THE RECORDS
********************

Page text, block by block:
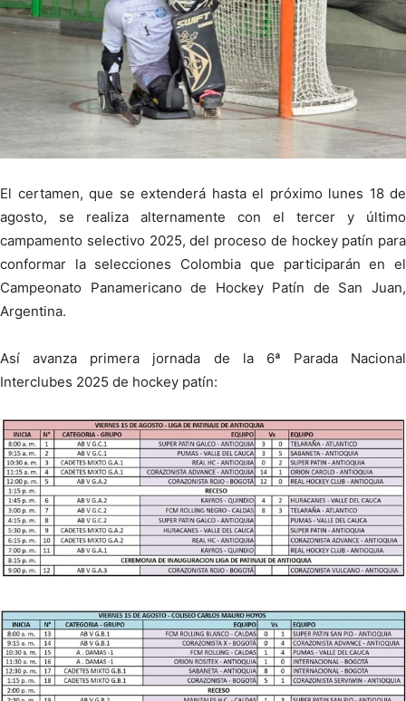
El certamen, que se extenderá hasta el próximo lunes 18 de
agosto, se realiza alternamente con el tercer y último
campamento selectivo 2025, del proceso de hockey patín para
conformar la selecciones Colombia que participarán en el
Campeonato Panamericano de Hockey Patín de San Juan,
Argentina.
Así avanza primera jornada de la 6ª Parada Nacional
Interclubes 2025 de hockey patín:
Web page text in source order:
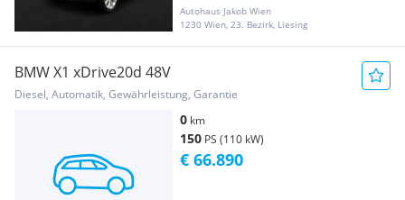
Autohaus Jakob Wien
1230 Wien, 23. Bezirk, Liesing
BMW X1 xDrive20d 48V
Diesel, Automatik, Gewährleistung, Garantie
0 km
150 PS (110 kW)
€ 66.890
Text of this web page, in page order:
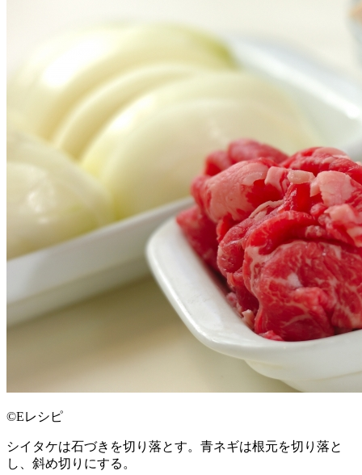
©Eレシピ
シイタケは石づきを切り落とす。青ネギは根元を切り落と
し、斜め切りにする。
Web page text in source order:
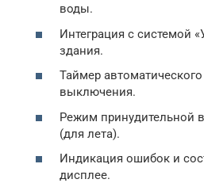
воды.
Интеграция с системой
здания.
Таймер
выключения.
Режим принудительной
(для лета).
Индикация ошибок и
дисплее.
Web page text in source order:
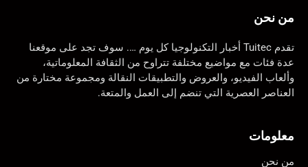
من نحن
تقدم Tuitec أخبار التكنولوجيا كل يوم …. سوف تجد على موقعنا
عدة فئات مع مواضيع مختلفة تتراوح من الثقافة المعلوماتية،
وألعاب الفيديو، والعروض والتطبيقات النقالة ومجموعة مختارة من
العناصر العصرية التي تنضم إلى العمل والمتعة.
معلومات
من نحن
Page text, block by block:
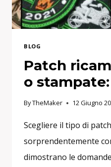
BLOG
Patch
o
ByTheMaker 12 Giugno
Scegliere il tipo di
sorprendentemente
dimostrano le
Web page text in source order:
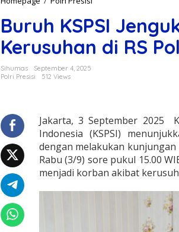
r
u
h
K
e
n
g
u
k
A
g
Buruh KSPSI
Kerusuhan di RS
Sihumas
September 4, 2025
Polri Presisi
512 Views
Jakarta, 3 September 2025
Indonesia (KSPSI)
dengan melakukan kunjungan
Rabu (3/9) sore pukul 15.00
menjadi korban akibat
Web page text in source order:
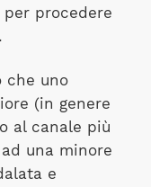
procedere
che uno
(in genere
al canale più
una minore
e
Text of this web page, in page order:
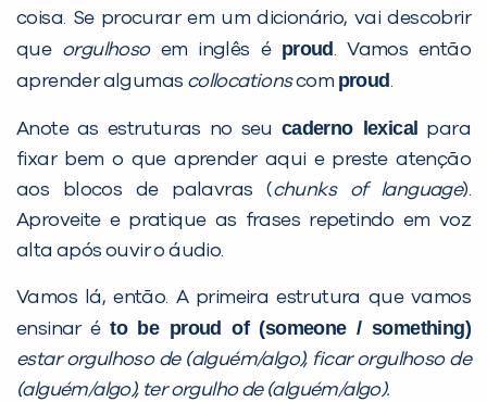
coisa. Se procurar em um dicionário, vai descobrir
que orgulhosoem inglês é proud. Vamos então
aprender algumas collocationscom proud.
Anote as estruturas no seu caderno lexical
para
fixar bem o que aprender aqui e preste atenção
aos blocos de palavras (chunks of language).
Aproveite e pratique as frases repetindo em voz
alta após ouvir o áudio.
Vamos lá, então. A primeira estrutura que vamos
ensinar éto be proud of (someone / something)
estar orgulhoso de (alguém/algo), ficar orgulhoso de
(alguém/algo), ter orgulho de (alguém/algo).
PEÇA UMA DEMONSTRAÇÃO DE MÉTODO
Não encontramos nenhuma unidade
inFlux nesta cidade ou bairro que
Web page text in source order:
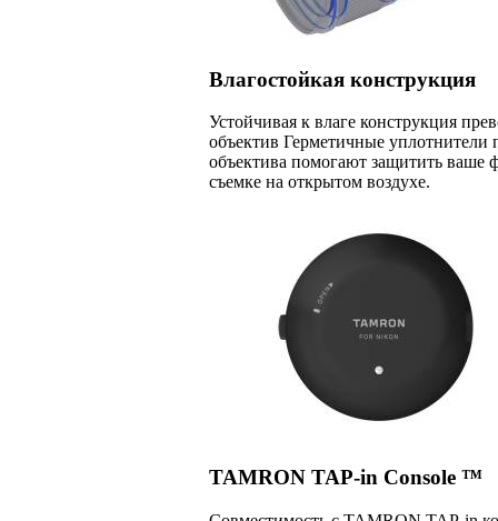
Влагостойкая конструкция
Устойчивая к влаге конструкция
объектив Герметичные уплотнители
объектива помогают защитить ваше
съемке на открытом воздухе.
TAMRON TAP-in Console ™
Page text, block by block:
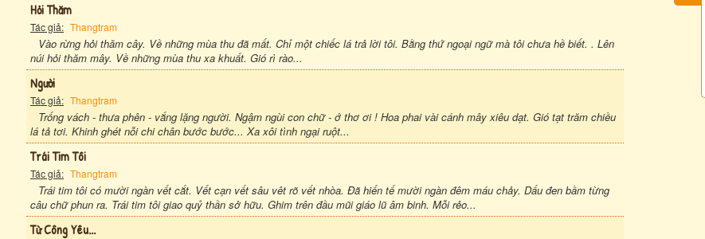
Hỏi Thăm
Tác giả: Thangtram
Vào rừng hỏi thăm cây. Về những mùa thu đã mất. Chỉ một chiếc lá trả lời tôi. Bằng thứ ngoại ngữ mà tôi chưa hề biết. . Lên
núi hỏi thăm mây. Về những mùa thu xa khuất. Gió rì rào...
Người
Tác giả: Thangtram
Trống vách - thưa phên - vắng lặng người. Ngậm ngùi con chữ - ớ thơ ơi ! Hoa phai vài cánh mây xiêu dạt. Gió tạt trăm chiều
lá tả tơi. Khinh ghét nỗi chi chân bước bước... Xa xôi tình ngại ruột...
Trái Tim Tôi
Tác giả: Thangtram
Trái tim tôi có mười ngàn vết cắt. Vết cạn vết sâu vêt rõ vết nhòa. Đã hiến tế mười ngàn đêm máu chảy. Dấu đen bầm từng
câu chữ phun ra. Trái tim tôi giao quỷ thần sở hữu. Ghim trên đầu mũi giáo lũ âm binh. Mỗi rẻo...
Từ Công Yêu...
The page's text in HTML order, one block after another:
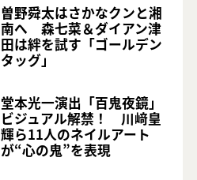
曽野舜太はさかなクンと湘
南へ 森七菜＆ダイアン津
田は絆を試す「ゴールデン
タッグ」
堂本光一演出「百鬼夜鏡」
ビジュアル解禁！ 川﨑皇
輝ら11人のネイルアート
が“心の鬼”を表現
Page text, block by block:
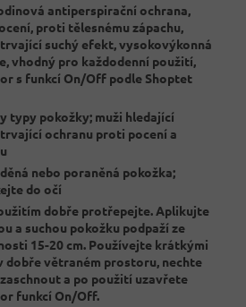
antiperspirační ochrana,
proti tělesnému zápachu,
suchý efekt, vysokovýkonná
vhodný pro každodenní použití,
s funkcí On/Off podle Shoptet
typy pokožky; muži hledající
ochranu proti pocení a
nebo poraněná pokožka;
do očí
dobře protřepejte. Aplikujte
a suchou pokožku podpaží ze
15-20 cm. Používejte krátkými
dobře větraném prostoru, nechte
a po použití uzavřete
funkcí On/Off.
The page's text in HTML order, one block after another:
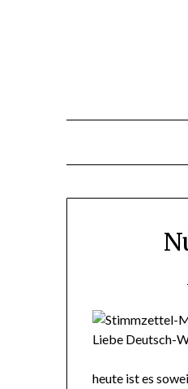
Liebe Deutsch-
heute ist es
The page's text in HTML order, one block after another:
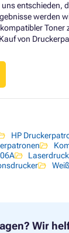
entschieden,
werden
von
HP
Wir
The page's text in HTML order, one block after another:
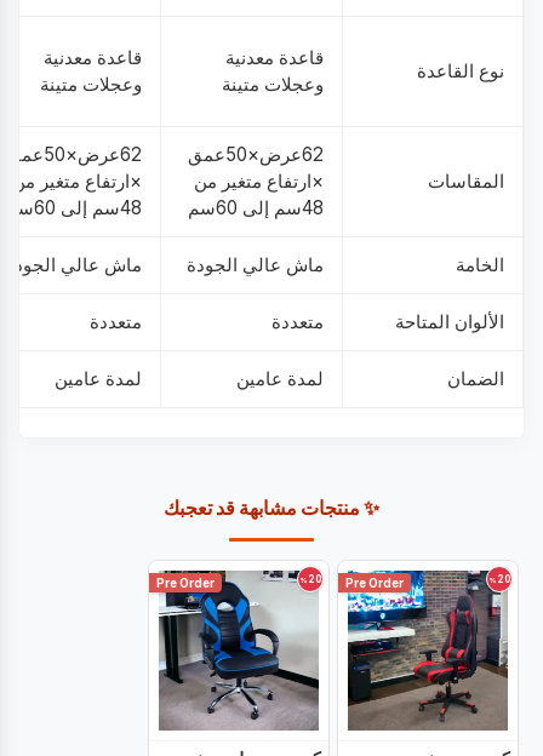
نوع القاعدة
قاعدة معدنية
وعجلات متينة
قاعدة معدنية
وعجلات متينة
المقاسات
62عرض×50عمق
×ارتفاع متغير من
48سم إلى 60سم
62عرض×50عمق
×ارتفاع متغير من
48سم إلى 60سم
الخامة ماش عالي الجودة ماش عالي الجودة
الألوان المتاحة متعددة متعددة
الضمان لمدة عامين لمدة عامين
✨ منتجات مشابهة قد تعجبك
20
%
Pre Order
20
%
Pre Order
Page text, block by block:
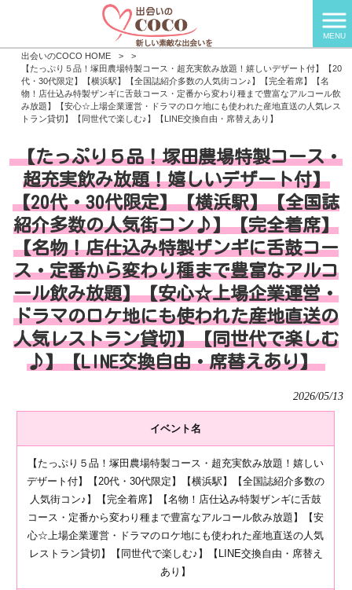
MENU
出会いのCOCO HOME >
>
【たっぷり５品！塚田農場特製コース・超充実飲み放題！嬉しいデザート付】【20
代・30代限定】【横浜駅】【全国誌紹介多数の人気街コン♪】【完全着席】【名
物！店仕込み特製ザンギに舌鼓コース・定番から変わり種まで豊富なアルコール飲
み放題】【安心☆上場企業運営・ドラマのロケ地にも使われた産地直送の人気レス
トラン貸切】【同世代で楽しむ♪】【LINE交換自由・席替えあり】
【たっぷり５品！塚田農場特製コース・
超充実飲み放題！嬉しいデザート付】
【20代・30代限定】【横浜駅】【全国誌
紹介多数の人気街コン♪】【完全着席】
【名物！店仕込み特製ザンギに舌鼓コー
ス・定番から変わり種まで豊富なアルコ
ール飲み放題】【安心☆上場企業運営・
ドラマのロケ地にも使われた産地直送の
人気レストラン貸切】【同世代で楽しむ
♪】【LINE交換自由・席替えあり】
2026/05/13
イベント名
【たっぷり５品！塚田農場特製コース・超充実飲み放題！嬉しい
デザート付】【20代・30代限定】【横浜駅】【全国誌紹介多数の
人気街コン♪】【完全着席】【名物！店仕込み特製ザンギに舌鼓
コース・定番から変わり種まで豊富なアルコール飲み放題】【安
心☆上場企業運営・ドラマのロケ地にも使われた産地直送の人気
レストラン貸切】【同世代で楽しむ♪】【LINE交換自由・席替え
あり】
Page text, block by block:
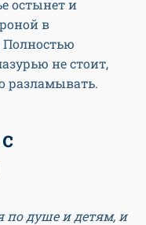
остынет и
в
не стоит,
разламывать.
по душе и детям, и
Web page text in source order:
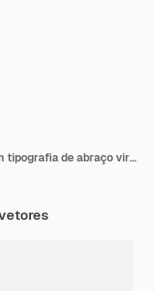
Um adesivo plano de dois amigos com tipografia de abraço virtual
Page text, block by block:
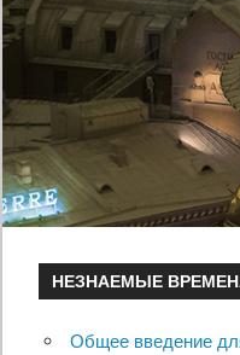
НЕЗНАЕМЫЕ
Общее введение
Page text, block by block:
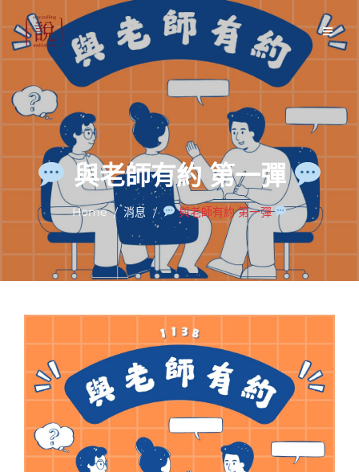
to
content
與老師有約 第一彈
Home 消息 與老師有約 第一彈
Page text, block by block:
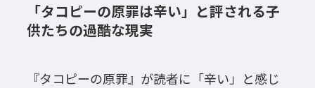
「タコピーの原罪は辛い」と評される子
供たちの過酷な現実
『タコピーの原罪』が読者に「辛い」と感じ
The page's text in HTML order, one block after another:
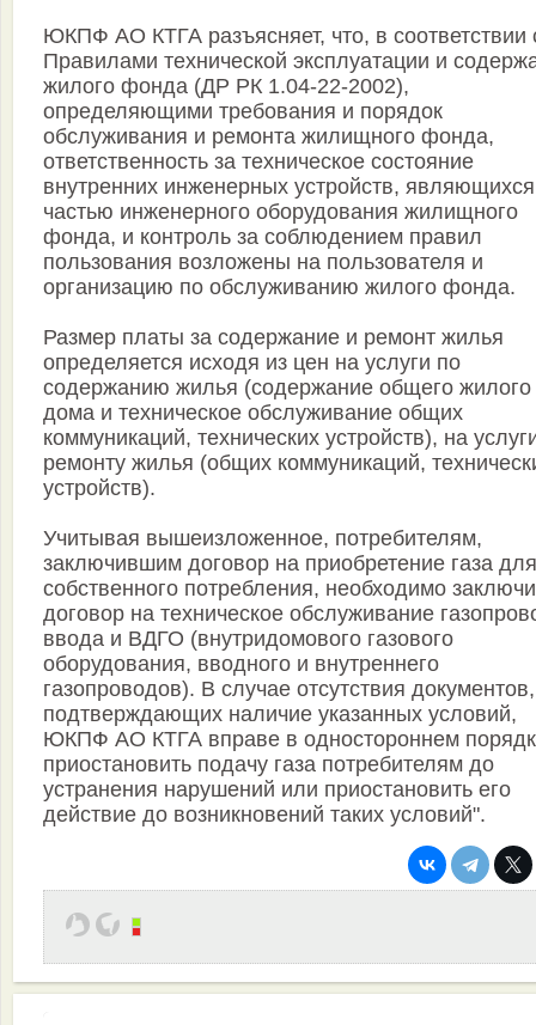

********************

TASK DIRECTIONS
Take every line from the data that contains the word "aprender".

TASK ANSWER
aprender algumas collocationscom proud.
fixar bem o que aprender aqui e preste atenção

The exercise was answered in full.